Лучше бы она не спрашивала его об этом! Настроение испортилось окончательно.
Поздно вечером, уже лежа в своей постели, Мила была рада отсутствию Базазаела, так как нервные потрясения вечера полностью выбили ее из сил.
В доме было сыро из-за длительного отсутствия огня в камине. Погрузившийся в вечернюю тьму, дом был похож на быстро состарившегося больного, отходящего в мир иной, его остывшие каменные стены, казалось, вытягивают остатки тепла из всего живого вокруг.
Клод Дангон передернул плечами от холода. Сидя в кромешной темноте, он пытался разглядеть огарок свечи на столе, чтобы зажечь его.
Блики света, упавшие в окно и пробежавшие по стенам, говорили о том, что кто-то с зажженным факелом приближается к дому. Удар в дверь был такой силы, что она слетела с петель. Исполинского роста человек шагнул через порог, подняв над головой факел. В следующее мгновение перед великаном вырос силуэт, увенчанный перьями и кружевами.
– Маркиз Кастельбажак Луи-Мари… не помню, как там дальше. Вот вас-то я меньше всего надеялся сегодня увидеть, – усмехнулся Клод.
– Несчастный! Ты, должно быть, пьян, если до сих пор не занялся спасением своей шкуры?
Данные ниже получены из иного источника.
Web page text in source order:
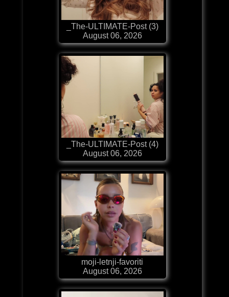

За тобой могут прийти в любую минуту и отправить тебя на костер.
– Честно говоря, я был уверен, что вы ко мне явились именно по этому поводу.
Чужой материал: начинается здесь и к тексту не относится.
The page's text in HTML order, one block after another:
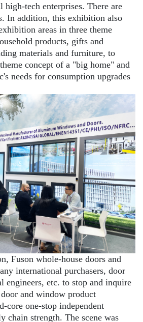
high-tech enterprises. There are
In addition, this exhibition also
areas in three theme
products, gifts and
materials and furniture, to
concept of a "big home" and
needs for consumption upgrades
Fuson whole-house doors and
international purchasers, door
engineers, etc. to stop and inquire
and window product
core one-stop independent
chain strength. The scene was
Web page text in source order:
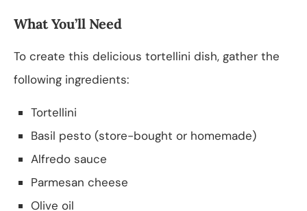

– Сейчас не время для шуток!
– В самом деле?
– Прикажите своей супруге собрать вещи в дальнюю дорогу, и мы сегодня же покинем этот город. Спасти свои жизни ты сможешь только в Версале, под защитой Короля-Солнца. Шевелись, ремесленник! Тебе предстоит увидеть самое прекрасное место на земле, для которого тебе захочется творить свои шедевры, забыв обо всех земных печалях. Почему ты молчишь?
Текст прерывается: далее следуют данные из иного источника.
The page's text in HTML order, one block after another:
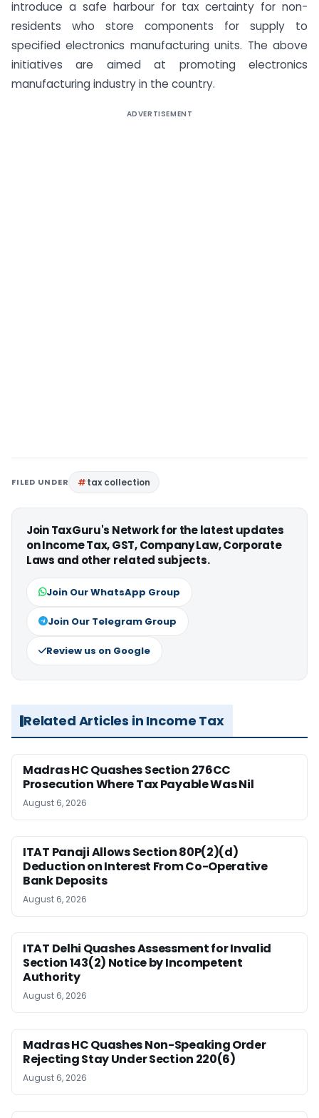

– Мне некому давать указания о сборах. Марии больше нет. Ее забрали ангелы на небо… на небо, которому она служила всем своим сердцем и всей своей жизнью. И оно пощадило ее, не дав увидеть последние страшные минуты жизни ее дочери…
Маркиз сочувственно вздохнул и присел за стол напротив.
– В Версале много прекраснейших женщин. Ты выберешь себе любую, если заслужишь титул у Короля.
– Если бы ты знал, Маркиз, какую неравноценную замену ты мне сейчас предлагаешь… Ни одна титулованная красавица не сможет сравниться с моей Марией. Она давала людям больше, чем могло дать положение или деньги… она дарила любовь и надежду, – Клод Дангон сделал паузу. – Она была Majorales.
– Кем?
– Совершенной – духовным наставником, проповедующим библию на французском языке. Человеком, несущим свет в заблудившиеся души.
– Так вот почему твою дочь сожгли на костре!